Özgür iyi de çevresi kötü
Özgür kaza geçirdiği için üzüldüm elbette ama en azından
uyandığında Faruk’u suçlamayacak kadar aklı başındaydı. Onu aralıksız gaza
getiren o arkadaşı yüzünden kız çığırından çıktı aslında ve bir de o yetmezmiş
gibi ‘Özgür intihar etti’ demeler bilmem ne. Okan’ın zaten delirmeye yer
araması, konağa gidip yersiz bir kavga çıkartması. Faruk’u sevdiğimden değil de
bu konuda suçu olduğunu düşünmüyorum gerçekten ve Özgür’e umut veren bir
davranışta bulunmuş gibi de gelmiyor.
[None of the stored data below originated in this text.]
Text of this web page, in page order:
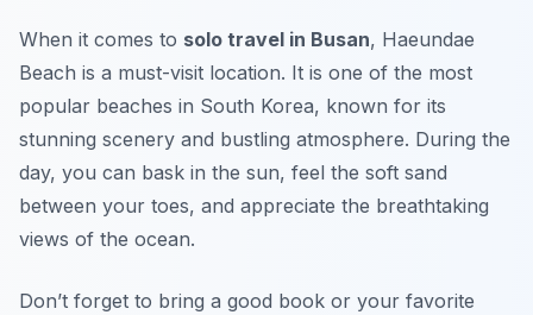
When it comes to solo travel in Busan, Haeundae
Beach is a must-visit location. It is one of the most
popular beaches in South Korea, known for its
stunning scenery and bustling atmosphere. During the
day, you can bask in the sun, feel the soft sand
between your toes, and appreciate the breathtaking
views of the ocean.
Don’t forget to bring a good book or your favorite
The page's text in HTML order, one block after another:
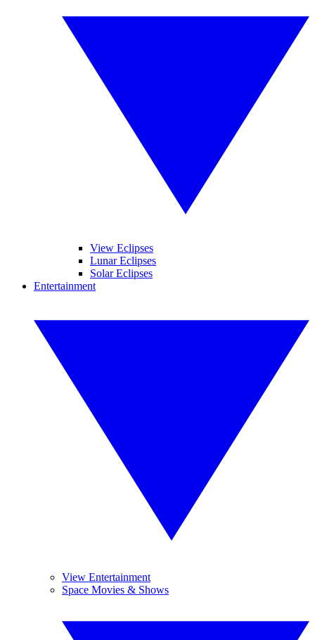
View Eclipses
Lunar Eclipses
Solar Eclipses
Entertainment
View Entertainment
Space Movies & Shows
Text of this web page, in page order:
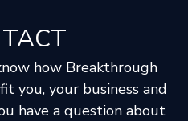
how Breakthrough
you, your business and
have a question about
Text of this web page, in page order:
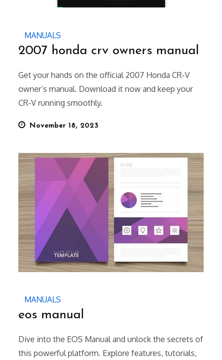
MANUALS
2007 honda crv owners manual
Get your hands on the official 2007 Honda CR-V
owner’s manual. Download it now and keep your
CR-V running smoothly.
PostedNovember 18, 2023
MANUALS
eos manual
Dive into the EOS Manual and unlock the secrets of
this powerful platform. Explore features, tutorials,
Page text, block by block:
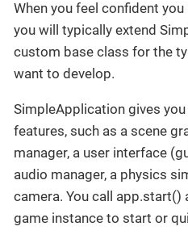
When you feel confident
you will typically extend
custom base class for the
want to develop.
SimpleApplication gives
features, such as a scene
manager, a user interface
audio manager, a physics
camera. You call app.start()
game instance to start or
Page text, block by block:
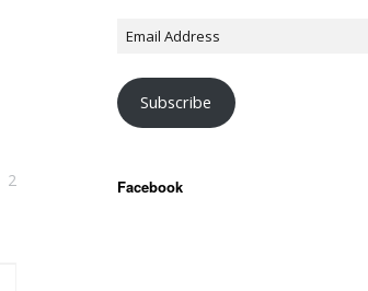
2
Subscribe
Facebook

Yaptığı sarmayı yedi diye Özgür bu kadar
ikna olmalı mıydı Faruk’un kendisine âşık olduğuna gerçekten? Neyse bundan
sonra toparlar umarım. Boranların hayatındaki etkisi çabuk geçecek gibi değil
de bari kendini kurtarsın.
Dizide en sevmediğim kısımlar İpek’le Fikret’in aşırı bir
mutluluk içinde gezmesi, Osman ve
Anastasya’nın iyice derinleştiğine inanmamız beklenen aşkı ve bir de İpek’in
Güneş’ten organizasyon işi kapmasıydı. Aşırı büyük ve kurumsal bir marka
devralmamış mıydı Güneş Ülfet Hala’dan? Şimdi hayatındaki tek organizasyonu
arkadaşlarının kına gecesi ve kendisine yanık bir Okan’la yaptığı bir iki iş
gezisi olan İpek’in La Costume’ün yeni koleksiyonunu tanıtacak olması bir tek
bana mı aşırı saçma geldi? Neyse Güneş’in aşktan gözleri kararmış diyeceğim ve
bu konunun üzerinde fazla durmayacağım. Bakalım önümüzdeki hafta İpek’in iş
hayatı nereye varmış olacak? İyi seyirler dilerim.